▶ WORK TO COMPLETE
Which lines of the material contain the word "mirror"? Show each one.

▶ MATERIAL FOR THE TASK
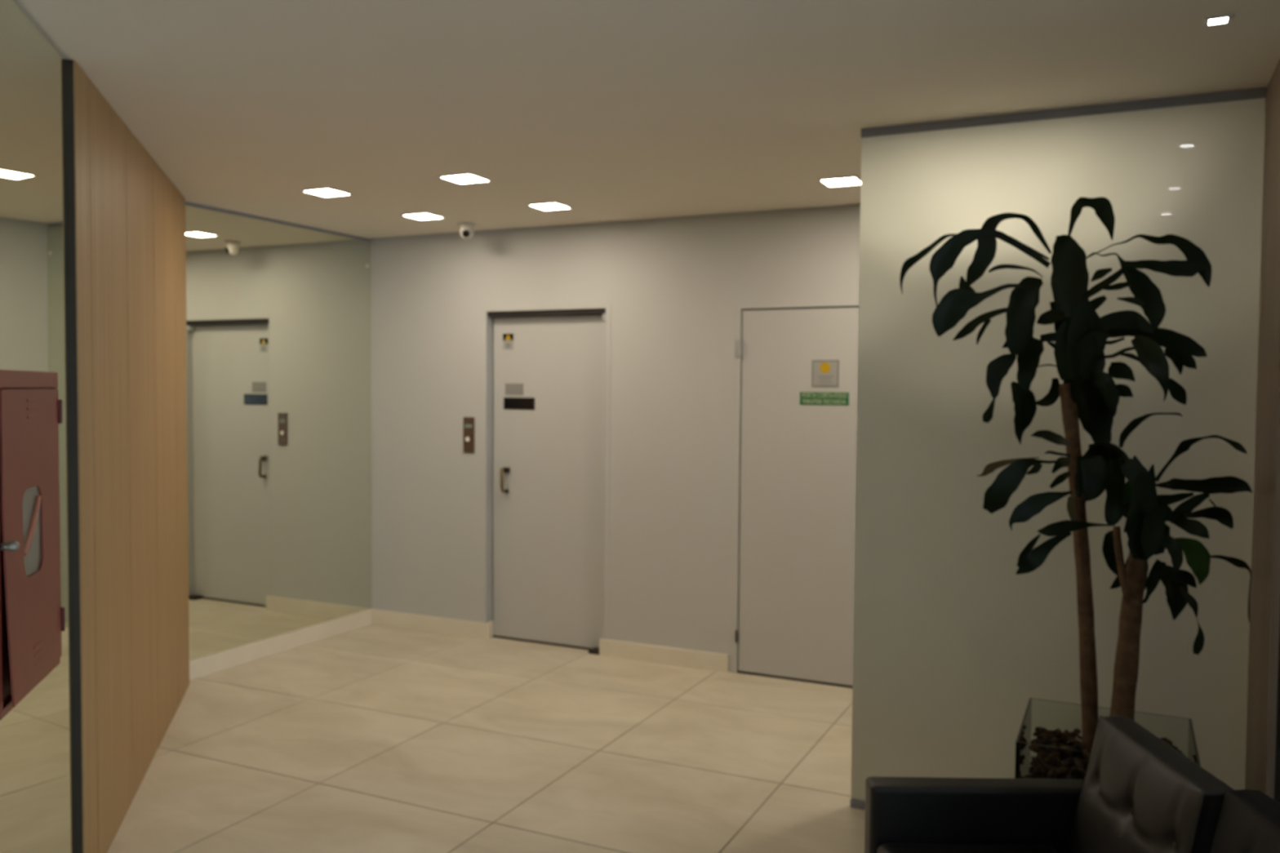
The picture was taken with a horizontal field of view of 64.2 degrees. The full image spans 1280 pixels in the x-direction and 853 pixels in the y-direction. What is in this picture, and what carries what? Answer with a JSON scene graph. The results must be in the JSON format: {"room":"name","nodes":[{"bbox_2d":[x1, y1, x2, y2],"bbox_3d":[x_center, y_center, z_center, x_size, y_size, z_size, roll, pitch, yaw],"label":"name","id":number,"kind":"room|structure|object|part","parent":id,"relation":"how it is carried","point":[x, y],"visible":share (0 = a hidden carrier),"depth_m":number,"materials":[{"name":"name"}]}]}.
{"room":"elevator lobby","nodes":[
{"label":"elevator lobby","id":0,"kind":"room"},
{"bbox_2d":[65,59,189,852],"bbox_3d":[-1.823,0.192,3.011,0.226,2.643,5.200,0,2,-16],"label":"wall","id":1,"kind":"structure","parent":0,"point":[127,242],"depth_m":3.87,"materials":[{"name":"brown wood"}]},
{"bbox_2d":[0,0,77,852],"bbox_3d":[-1.647,0.202,2.680,0.032,2.612,1.066,0,2,-16],"label":"wall mirror","id":2,"kind":"object","parent":1,"relation":"attached to","point":[38,775],"visible":0.6,"depth_m":2.85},
{"bbox_2d":[0,369,65,720],"bbox_3d":[-1.604,0.277,2.705,0.064,0.848,0.539,0,2,-16],"label":"upper cabinet","id":3,"kind":"object","parent":2,"relation":"attached to","point":[33,616],"visible":1,"depth_m":2.65,"materials":[{"name":"red metal"}]},
{"bbox_3d":[-1.523,0.290,2.468,0.039,0.028,0.028,0,2,-16],"label":"knob","id":4,"kind":"part","parent":3,"relation":"part of","materials":[{"name":"silver metal"}]},
{"bbox_3d":[-1.799,0.182,3.295,0.022,2.640,0.188,0,2,-17],"label":"wood panel","id":5,"kind":"part","parent":1,"relation":"part of","materials":[{"name":"brown wood"}]},
{"bbox_3d":[-1.914,0.166,3.682,0.022,2.640,0.600,0,2,-17],"label":"wood panel","id":6,"kind":"part","parent":1,"relation":"part of","materials":[{"name":"brown wood"}]},
{"bbox_3d":[-2.088,0.143,4.263,0.022,2.640,0.595,0,2,-17],"label":"wood panel","id":7,"kind":"part","parent":1,"relation":"part of","materials":[{"name":"brown wood"}]},
{"bbox_3d":[-2.263,0.120,4.847,0.022,2.640,0.605,0,2,-17],"label":"wood panel","id":8,"kind":"part","parent":1,"relation":"part of","materials":[{"name":"brown wood"}]},
{"bbox_3d":[-2.409,0.101,5.338,0.022,2.640,0.400,0,2,-17],"label":"wood panel","id":9,"kind":"part","parent":1,"relation":"part of","materials":[{"name":"brown wood"}]},
{"bbox_2d":[106,624,865,852],"bbox_3d":[-0.873,1.618,1.524,7.132,0.080,9.460,1,2,25],"label":"floor","id":10,"kind":"structure","parent":0,"point":[372,738],"depth_m":4.54,"materials":[{"name":"beige tile"}]},
{"bbox_2d":[850,87,1266,809],"bbox_3d":[1.446,0.193,3.690,1.333,2.643,0.030,1,2,25],"label":"glass wall","id":11,"kind":"structure","parent":10,"relation":"on","point":[952,646],"depth_m":3.70,"materials":[{"name":"grey"}]},
{"bbox_2d":[864,715,1279,852],"bbox_3d":[1.003,1.178,2.249,0.745,0.773,1.300,0,2,1],"label":"leather sofa","id":12,"kind":"object","parent":10,"relation":"on","point":[1138,793],"visible":1,"depth_m":2.70,"materials":[{"name":"black leather"}]},
{"bbox_2d":[876,843,1057,852],"bbox_3d":[0.888,1.220,2.532,0.490,0.143,0.550,0,2,1],"label":"seat cushion","id":13,"kind":"object","parent":12,"relation":"on","point":[881,847],"depth_m":2.76,"materials":[{"name":"black leather"}]},
{"bbox_3d":[1.008,1.219,2.857,0.745,0.448,0.088,0,2,1],"label":"arm","id":14,"kind":"part","parent":12,"relation":"part of","materials":[{"name":"black leather"}]},
{"bbox_2d":[1066,715,1234,852],"bbox_3d":[1.249,0.981,2.527,0.175,0.365,0.529,0,2,1],"label":"cushion","id":15,"kind":"object","parent":12,"relation":"on","point":[1139,793],"depth_m":2.49,"materials":[{"name":"grey leather"}]},
{"bbox_2d":[1209,789,1279,852],"bbox_3d":[1.275,0.995,1.962,0.177,0.380,0.559,0,2,1],"label":"cushion","id":16,"kind":"object","parent":12,"relation":"on","point":[1249,820],"depth_m":2.14,"materials":[{"name":"black leather"}]},
{"bbox_2d":[1014,697,1200,778],"bbox_3d":[1.507,1.255,3.307,0.508,0.547,0.508,1,2,25],"label":"planter","id":17,"kind":"object","parent":10,"relation":"on","point":[1023,753],"visible":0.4,"depth_m":3.34,"materials":[{"name":"grey"}]},
{"bbox_3d":[1.282,1.249,3.415,0.008,0.547,0.492,1,2,25],"label":"pane","id":18,"kind":"part","parent":17,"relation":"part of","materials":[{"name":"clear glass"}]},
{"bbox_3d":[1.400,1.262,3.082,0.508,0.547,0.008,1,2,25],"label":"pane","id":19,"kind":"part","parent":17,"relation":"part of","materials":[{"name":"clear glass"}]},
{"bbox_2d":[1032,754,1079,778],"bbox_3d":[1.507,1.324,3.310,0.432,0.387,0.432,1,2,25],"label":"potting soil","id":20,"kind":"object","parent":17,"relation":"in","point":[1062,755],"visible":0.02,"depth_m":3.29,"materials":[{"name":"black soil"}]},
{"bbox_2d":[1024,726,1185,779],"bbox_3d":[1.510,1.265,3.310,0.510,0.488,0.507,1,2,25],"label":"bark mulch","id":21,"kind":"object","parent":17,"relation":"in","point":[1047,762],"visible":0.3,"depth_m":3.34,"materials":[{"name":"brown wood"}]},
{"bbox_2d":[899,196,1252,761],"bbox_3d":[1.381,0.211,3.371,1.145,1.967,0.463,1,2,25],"label":"dracaena","id":22,"kind":"object","parent":21,"relation":"in","point":[1091,395],"visible":1,"depth_m":3.31,"materials":[{"name":"green plant"}]},
{"bbox_3d":[1.615,1.247,3.533,0.508,0.547,0.008,1,2,25],"label":"pane","id":23,"kind":"part","parent":17,"relation":"part of","materials":[{"name":"clear glass"}]},
{"bbox_3d":[1.733,1.260,3.200,0.008,0.547,0.492,1,2,25],"label":"pane","id":24,"kind":"part","parent":17,"relation":"part of","materials":[{"name":"clear glass"}]},
{"bbox_2d":[369,203,860,672],"bbox_3d":[0.426,0.051,6.006,5.550,2.740,0.160,1,2,25],"label":"wall","id":25,"kind":"structure","parent":0,"point":[673,286],"depth_m":6.17,"materials":[{"name":"grey paint"}]},
{"bbox_2d":[371,608,493,639],"bbox_3d":[-1.399,1.322,6.871,0.971,0.105,0.097,1,2,25],"label":"baseboard","id":26,"kind":"structure","parent":25,"relation":"attached to","point":[380,617],"depth_m":6.81,"materials":[{"name":"beige stone"}]},
{"bbox_2d":[463,417,474,453],"bbox_3d":[-1.117,0.056,6.645,0.084,0.233,0.015,1,2,25],"label":"panel","id":27,"kind":"object","parent":25,"relation":"attached to","point":[468,422],"visible":1,"depth_m":6.64,"materials":[{"name":"brown metal"}]},
{"bbox_2d":[485,308,605,654],"bbox_3d":[-0.576,0.331,6.487,0.871,2.128,0.172,1,2,25],"label":"door","id":28,"kind":"structure","parent":25,"relation":"in","point":[545,370],"depth_m":6.49,"materials":[{"name":"grey"}]},
{"bbox_3d":[-0.884,0.347,6.595,0.032,0.167,0.066,1,2,25],"label":"handle","id":29,"kind":"part","parent":28,"relation":"part of","materials":[{"name":"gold metal"}]},
{"bbox_3d":[-0.862,0.283,6.601,0.031,0.034,0.030,1,2,25],"label":"handle mount","id":30,"kind":"part","parent":28,"relation":"part of","materials":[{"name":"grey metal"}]},
{"bbox_3d":[-0.851,-0.523,6.584,0.034,0.037,0.001,1,2,25],"label":"printed panel","id":31,"kind":"part","parent":28,"relation":"part of","materials":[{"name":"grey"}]},
{"bbox_3d":[-0.810,-0.240,6.574,0.139,0.075,0.004,1,2,25],"label":"plate","id":32,"kind":"part","parent":28,"relation":"part of","materials":[{"name":"grey"}]},
{"bbox_3d":[-0.778,-0.148,6.559,0.212,0.060,0.002,1,2,25],"label":"pane","id":33,"kind":"part","parent":28,"relation":"part of","materials":[{"name":"black plastic"}]},
{"bbox_2d":[485,302,610,639],"bbox_3d":[-0.594,0.267,6.410,0.908,2.061,0.004,1,2,25],"label":"trim","id":34,"kind":"structure","parent":25,"relation":"attached to","point":[585,305],"depth_m":6.23,"materials":[{"name":"grey paint"}]},
{"bbox_2d":[599,638,728,672],"bbox_3d":[0.132,1.366,6.094,0.840,0.100,0.014,1,2,25],"label":"baseboard","id":35,"kind":"structure","parent":25,"relation":"attached to","point":[631,651],"depth_m":6.08,"materials":[{"name":"beige stone"}]},
{"bbox_2d":[731,300,858,688],"bbox_3d":[0.936,0.370,5.763,0.815,2.128,0.179,1,2,25],"label":"door","id":36,"kind":"structure","parent":25,"relation":"in","point":[796,363],"depth_m":5.72,"materials":[{"name":"grey metal"}]},
{"bbox_2d":[13,0,1279,238],"bbox_3d":[-0.980,-1.116,1.434,6.312,0.100,9.170,1,2,25],"label":"ceiling","id":37,"kind":"structure","parent":0,"point":[606,110],"depth_m":3.36,"materials":[{"name":"beige paint"}]},
{"bbox_2d":[299,186,353,197],"bbox_3d":[-1.619,-1.210,5.272,0.189,0.006,0.189,1,2,25],"label":"recessed light","id":38,"kind":"object","parent":37,"relation":"in","point":[326,192],"visible":1,"depth_m":5.26,"materials":[{"name":"white plastic"}]},
{"bbox_2d":[305,188,346,196],"bbox_3d":[-1.619,-1.211,5.272,0.165,0.002,0.165,1,2,25],"label":"diffuser","id":39,"kind":"object","parent":38,"relation":"attached to","point":[319,192],"depth_m":5.27,"materials":[{"name":"white plastic"}]},
{"bbox_2d":[400,212,445,220],"bbox_3d":[-1.274,-1.234,5.986,0.189,0.006,0.189,1,2,25],"label":"recessed light","id":40,"kind":"object","parent":37,"relation":"in","point":[422,215],"visible":1,"depth_m":5.97,"materials":[{"name":"white plastic"}]},
{"bbox_2d":[405,213,440,219],"bbox_3d":[-1.274,-1.235,5.986,0.165,0.002,0.165,1,2,25],"label":"diffuser","id":41,"kind":"object","parent":40,"relation":"attached to","point":[417,216],"depth_m":5.99,"materials":[{"name":"white plastic"}]},
{"bbox_2d":[436,172,493,184],"bbox_3d":[-0.839,-1.190,4.895,0.189,0.006,0.189,1,2,25],"label":"recessed light","id":42,"kind":"object","parent":37,"relation":"in","point":[462,178],"visible":1,"depth_m":4.89,"materials":[{"name":"white plastic"}]},
{"bbox_2d":[442,174,486,182],"bbox_3d":[-0.839,-1.191,4.895,0.165,0.002,0.165,1,2,25],"label":"diffuser","id":43,"kind":"object","parent":42,"relation":"attached to","point":[453,178],"depth_m":4.89,"materials":[{"name":"white plastic"}]},
{"bbox_2d":[457,222,475,239],"bbox_3d":[-1.066,-1.200,6.272,0.112,0.091,0.112,1,2,25],"label":"security camera","id":44,"kind":"object","parent":37,"relation":"attached to","point":[466,229],"visible":1,"depth_m":6.23,"materials":[{"name":"white plastic"}]},
{"bbox_2d":[526,201,573,210],"bbox_3d":[-0.496,-1.214,5.624,0.189,0.006,0.189,1,2,25],"label":"recessed light","id":45,"kind":"object","parent":37,"relation":"in","point":[553,205],"visible":1,"depth_m":5.62,"materials":[{"name":"white plastic"}]},
{"bbox_2d":[531,203,568,209],"bbox_3d":[-0.496,-1.215,5.624,0.165,0.002,0.165,1,2,25],"label":"diffuser","id":46,"kind":"object","parent":45,"relation":"attached to","point":[539,206],"depth_m":5.62,"materials":[{"name":"white plastic"}]},
{"bbox_2d":[817,175,860,187],"bbox_3d":[0.970,-1.176,4.897,0.189,0.006,0.189,1,2,25],"label":"recessed light","id":47,"kind":"object","parent":37,"relation":"in","point":[846,180],"visible":0.81,"depth_m":4.89,"materials":[{"name":"white plastic"}]},
{"bbox_2d":[822,177,860,186],"bbox_3d":[0.970,-1.177,4.897,0.165,0.002,0.165,1,2,25],"label":"diffuser","id":48,"kind":"object","parent":47,"relation":"attached to","point":[826,181],"depth_m":4.89,"materials":[{"name":"white plastic"}]},
{"bbox_2d":[1202,13,1233,26],"bbox_3d":[1.552,-1.091,2.738,0.068,0.006,0.068,1,2,25],"label":"recessed light","id":49,"kind":"object","parent":37,"relation":"in","point":[1225,19],"visible":1,"depth_m":2.73,"materials":[{"name":"white plastic"}]},
{"bbox_2d":[1208,17,1227,24],"bbox_3d":[1.552,-1.092,2.738,0.044,0.002,0.044,1,2,25],"label":"diffuser","id":50,"kind":"object","parent":49,"relation":"attached to","point":[1211,20],"depth_m":2.74,"materials":[{"name":"white plastic"}]},
{"bbox_2d":[1244,59,1279,803],"bbox_3d":[2.365,0.195,3.833,0.200,2.643,2.099,1,2,25],"label":"wall","id":51,"kind":"structure","parent":0,"point":[1262,760],"depth_m":3.11,"materials":[{"name":"brown wood"}]},
{"bbox_3d":[-2.350,0.018,6.299,0.286,2.740,1.700,1,2,25],"label":"wall","id":52,"kind":"structure","parent":0,"visible":0},
{"bbox_2d":[185,201,368,241],"bbox_3d":[-2.196,-1.243,6.200,0.017,0.018,1.610,1,2,25],"label":"trim","id":53,"kind":"structure","parent":52,"relation":"attached to","point":[188,203],"depth_m":6.15,"materials":[{"name":"grey metal"}]},
{"bbox_2d":[185,204,371,660],"bbox_3d":[-2.198,0.025,6.252,0.027,2.518,1.650,1,2,25],"label":"wall mirror","id":54,"kind":"object","parent":52,"relation":"attached to","point":[278,316],"visible":0.97,"depth_m":6.20,"materials":[{"name":"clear mirror"}]},
{"bbox_2d":[189,608,372,680],"bbox_3d":[-2.209,1.337,6.302,0.025,0.105,1.628,1,2,25],"label":"baseboard","id":55,"kind":"structure","parent":52,"relation":"attached to","point":[222,660],"depth_m":6.23,"materials":[{"name":"beige stone"}]}
]}

▶ ANSWER TO THE EXERCISE
{"bbox_2d":[0,0,77,852],"bbox_3d":[-1.647,0.202,2.680,0.032,2.612,1.066,0,2,-16],"label":"wall mirror","id":2,"kind":"object","parent":1,"relation":"attached to","point":[38,775],"visible":0.6,"depth_m":2.85},
{"bbox_2d":[185,204,371,660],"bbox_3d":[-2.198,0.025,6.252,0.027,2.518,1.650,1,2,25],"label":"wall mirror","id":54,"kind":"object","parent":52,"relation":"attached to","point":[278,316],"visible":0.97,"depth_m":6.20,"materials":[{"name":"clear mirror"}]},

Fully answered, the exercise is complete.